人権問題を担当する国連総会第3委員会で、国連人権委員会のドゥドゥ・ディエン特別報告者(セネガル)が7日、差別問題に関する報告を行い、日本についても同和問題やアイヌ民族、在日韓国、朝鮮人らへの差別が存在していると指摘。人種差別禁止法の制定を要請した。
共同通信によると、ディエン氏は来春の国連人権委に具体的な対日勧告を盛り込んだ報告書を提出する予定。日本は憲法で人種や信条などによる差別を禁じているが、同氏は人種、外国人差別に特化した法律制定を求めている。
この報告に中国や韓国などから、日本社会には差別があると懸念を表明した。
ディエン氏は今年7月の訪日調査をもとに、日本で特にアジア系の在日外国人のほか、アジアや中東、アフリカ諸国に対する差別や排斥が見られると報告し、人種、外国人差別の禁止に特化した法整備や教育を日本政府に求めた。

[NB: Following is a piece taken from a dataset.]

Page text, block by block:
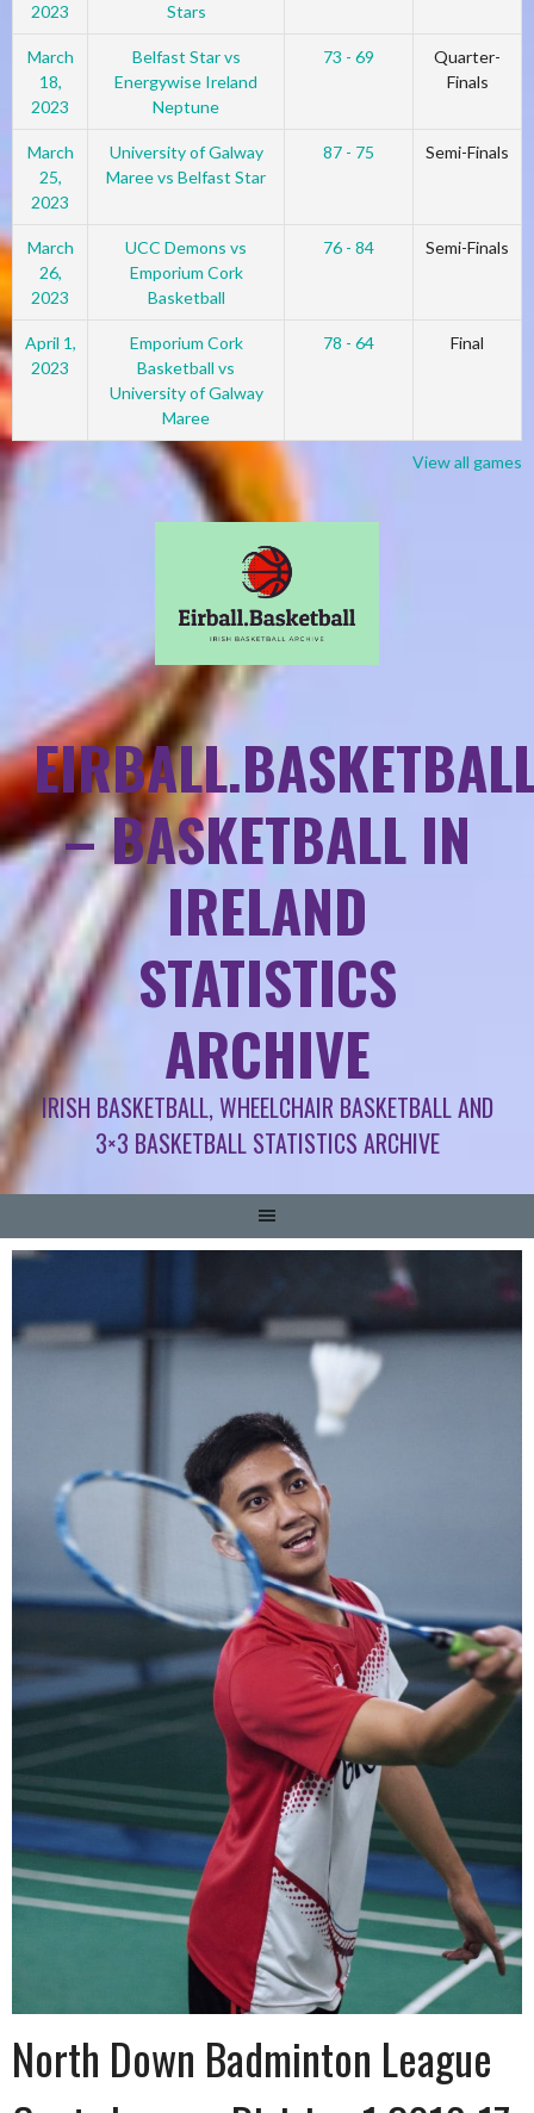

朝日新聞によれば、ディエン氏は質疑応答の中で「東京都知事の外国人差別的演説」についても取り上げ、日本の当局がよりはっきりした態度を打ち出すなど、「人種差別と戦う政治的な意思が求められる」とした。
このような指摘に対し、高瀬寧(たかせ・やすし)国連代表部公使は、「われわれは、何らかの形の人種差別が存在しない国は世界にほとんどないと考える」と主張し、差別解消に向けた取り組みを行っていると説明した。